● **Directions**
The lines below that include the word "dialog" are to be reported.

● **Source material**
_ _ _ _ _ _ _

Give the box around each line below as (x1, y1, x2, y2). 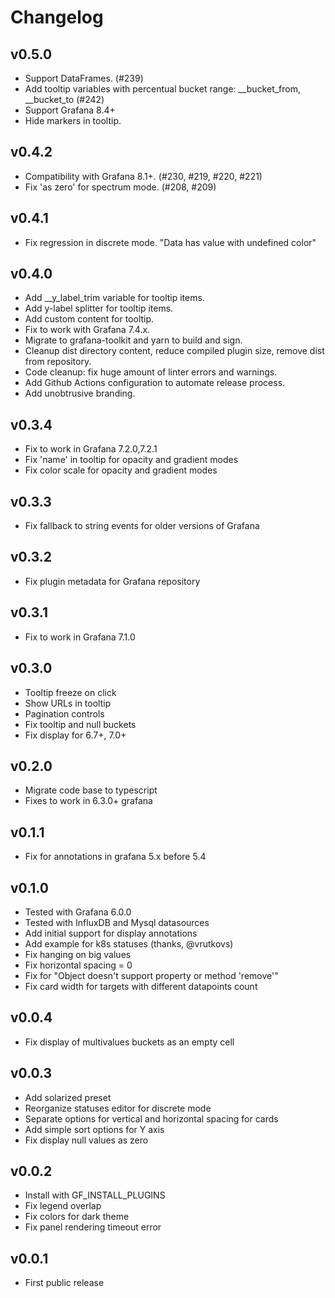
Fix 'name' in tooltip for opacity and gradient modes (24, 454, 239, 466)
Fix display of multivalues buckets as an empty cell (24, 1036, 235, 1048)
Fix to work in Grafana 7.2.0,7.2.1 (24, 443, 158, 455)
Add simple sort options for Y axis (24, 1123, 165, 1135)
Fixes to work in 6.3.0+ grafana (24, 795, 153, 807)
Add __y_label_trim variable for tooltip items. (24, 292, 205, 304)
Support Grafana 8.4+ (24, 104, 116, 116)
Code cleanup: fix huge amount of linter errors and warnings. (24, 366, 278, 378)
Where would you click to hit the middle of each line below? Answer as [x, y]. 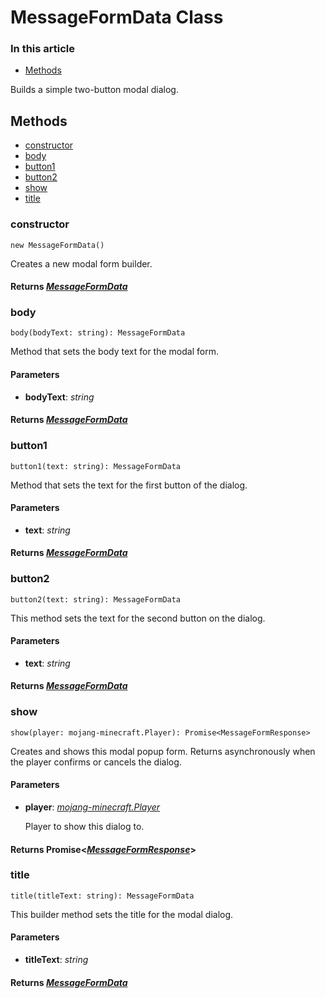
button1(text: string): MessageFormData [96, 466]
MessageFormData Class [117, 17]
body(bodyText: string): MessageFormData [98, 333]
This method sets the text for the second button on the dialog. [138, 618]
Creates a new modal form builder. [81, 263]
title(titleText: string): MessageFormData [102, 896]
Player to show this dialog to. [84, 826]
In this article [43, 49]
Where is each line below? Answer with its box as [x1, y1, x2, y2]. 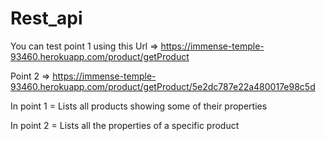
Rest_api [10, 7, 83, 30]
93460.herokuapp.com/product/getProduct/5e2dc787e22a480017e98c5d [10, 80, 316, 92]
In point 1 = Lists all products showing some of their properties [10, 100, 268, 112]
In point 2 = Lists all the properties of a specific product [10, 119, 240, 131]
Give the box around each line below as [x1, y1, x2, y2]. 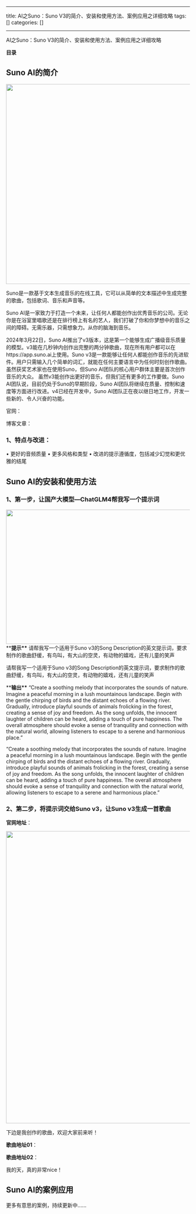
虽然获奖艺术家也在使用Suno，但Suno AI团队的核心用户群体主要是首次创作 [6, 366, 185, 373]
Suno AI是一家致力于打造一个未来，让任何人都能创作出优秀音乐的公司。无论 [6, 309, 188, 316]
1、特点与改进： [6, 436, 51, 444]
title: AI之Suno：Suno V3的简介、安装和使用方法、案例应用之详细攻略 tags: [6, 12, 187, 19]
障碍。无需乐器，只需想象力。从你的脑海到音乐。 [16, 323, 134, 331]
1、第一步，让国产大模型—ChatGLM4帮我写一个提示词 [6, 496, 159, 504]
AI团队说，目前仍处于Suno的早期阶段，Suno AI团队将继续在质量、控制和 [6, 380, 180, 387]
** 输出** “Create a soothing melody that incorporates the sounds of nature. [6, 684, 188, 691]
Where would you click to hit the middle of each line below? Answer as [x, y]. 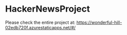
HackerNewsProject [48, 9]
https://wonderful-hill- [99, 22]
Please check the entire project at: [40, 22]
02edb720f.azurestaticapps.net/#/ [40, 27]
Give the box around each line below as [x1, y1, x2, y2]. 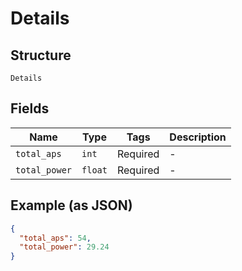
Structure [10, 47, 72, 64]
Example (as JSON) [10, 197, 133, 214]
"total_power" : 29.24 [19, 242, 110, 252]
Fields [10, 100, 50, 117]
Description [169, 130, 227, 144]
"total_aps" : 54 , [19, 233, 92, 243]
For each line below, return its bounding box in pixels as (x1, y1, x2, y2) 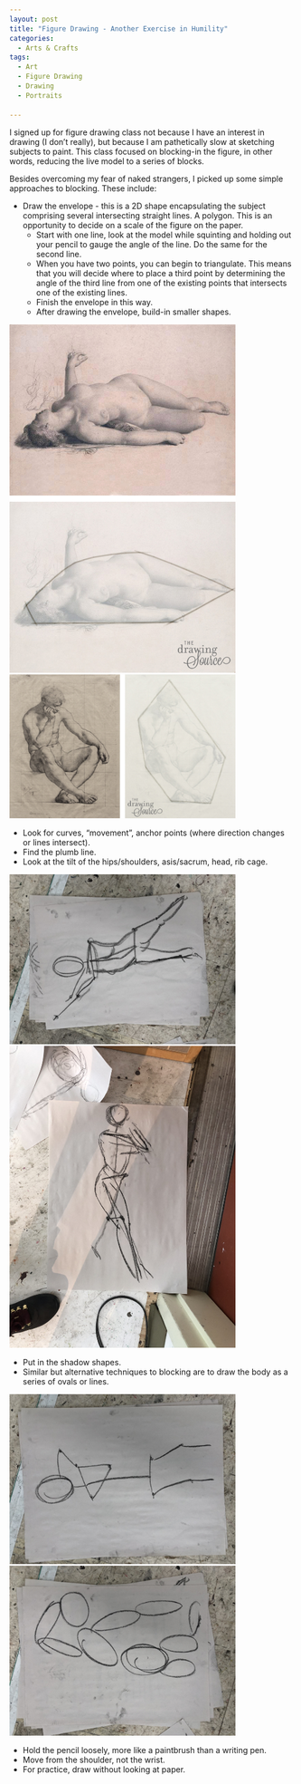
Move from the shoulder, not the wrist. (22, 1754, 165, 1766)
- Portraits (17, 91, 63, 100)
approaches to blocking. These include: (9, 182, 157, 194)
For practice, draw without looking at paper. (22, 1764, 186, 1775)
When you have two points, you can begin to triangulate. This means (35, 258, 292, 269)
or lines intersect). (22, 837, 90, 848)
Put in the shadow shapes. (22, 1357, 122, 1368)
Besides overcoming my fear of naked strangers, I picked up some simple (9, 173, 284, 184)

_ _ _ _ _ _ _

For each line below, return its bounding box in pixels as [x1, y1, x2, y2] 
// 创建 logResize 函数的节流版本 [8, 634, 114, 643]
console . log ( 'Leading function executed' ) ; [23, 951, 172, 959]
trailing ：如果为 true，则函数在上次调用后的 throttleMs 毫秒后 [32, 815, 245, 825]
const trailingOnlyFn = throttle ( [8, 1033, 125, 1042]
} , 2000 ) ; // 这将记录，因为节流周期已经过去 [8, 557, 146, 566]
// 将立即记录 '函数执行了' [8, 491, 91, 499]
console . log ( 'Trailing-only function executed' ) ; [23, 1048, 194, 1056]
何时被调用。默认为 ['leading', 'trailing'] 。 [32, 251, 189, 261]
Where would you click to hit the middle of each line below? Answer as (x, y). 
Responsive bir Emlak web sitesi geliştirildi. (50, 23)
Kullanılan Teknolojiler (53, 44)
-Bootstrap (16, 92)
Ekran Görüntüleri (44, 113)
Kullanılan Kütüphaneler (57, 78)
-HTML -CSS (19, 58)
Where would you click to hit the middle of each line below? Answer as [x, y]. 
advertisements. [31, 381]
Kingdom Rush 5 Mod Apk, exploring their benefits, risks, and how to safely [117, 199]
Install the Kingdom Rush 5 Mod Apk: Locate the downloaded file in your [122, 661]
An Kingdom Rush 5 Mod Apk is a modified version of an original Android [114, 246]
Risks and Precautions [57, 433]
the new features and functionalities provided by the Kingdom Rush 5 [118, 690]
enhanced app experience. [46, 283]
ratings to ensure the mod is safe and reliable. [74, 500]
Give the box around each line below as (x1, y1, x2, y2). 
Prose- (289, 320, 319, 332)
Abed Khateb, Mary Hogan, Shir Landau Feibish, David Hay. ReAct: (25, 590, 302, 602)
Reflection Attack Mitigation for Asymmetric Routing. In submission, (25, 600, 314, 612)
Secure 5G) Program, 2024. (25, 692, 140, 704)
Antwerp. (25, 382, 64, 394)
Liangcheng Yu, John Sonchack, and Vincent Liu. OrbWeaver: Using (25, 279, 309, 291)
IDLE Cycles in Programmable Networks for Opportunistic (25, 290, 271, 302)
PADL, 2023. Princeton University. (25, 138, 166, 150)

_ _ _ _ _ _ _

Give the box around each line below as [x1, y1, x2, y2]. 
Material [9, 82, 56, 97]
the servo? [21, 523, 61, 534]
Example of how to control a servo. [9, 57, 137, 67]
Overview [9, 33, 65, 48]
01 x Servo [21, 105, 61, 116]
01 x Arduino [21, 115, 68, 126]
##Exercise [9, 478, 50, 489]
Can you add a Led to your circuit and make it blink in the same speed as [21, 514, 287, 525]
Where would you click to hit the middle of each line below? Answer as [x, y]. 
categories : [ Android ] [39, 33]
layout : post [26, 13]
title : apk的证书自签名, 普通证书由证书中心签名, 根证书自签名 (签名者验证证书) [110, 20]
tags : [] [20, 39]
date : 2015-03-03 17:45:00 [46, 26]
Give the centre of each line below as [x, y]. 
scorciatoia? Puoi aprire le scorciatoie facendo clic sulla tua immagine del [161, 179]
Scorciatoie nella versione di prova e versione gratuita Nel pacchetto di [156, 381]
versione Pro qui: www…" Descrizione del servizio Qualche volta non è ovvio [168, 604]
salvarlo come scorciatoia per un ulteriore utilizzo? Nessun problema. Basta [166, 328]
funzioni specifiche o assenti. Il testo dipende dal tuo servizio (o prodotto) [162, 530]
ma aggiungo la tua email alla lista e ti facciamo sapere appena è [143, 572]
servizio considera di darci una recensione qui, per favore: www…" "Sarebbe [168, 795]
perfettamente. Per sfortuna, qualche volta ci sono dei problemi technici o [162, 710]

_ _ _ _ _ _ _

● **Written reply**
This method sets the text for the second button on the dialog. [138, 618]
Player to show this dialog to. [84, 826]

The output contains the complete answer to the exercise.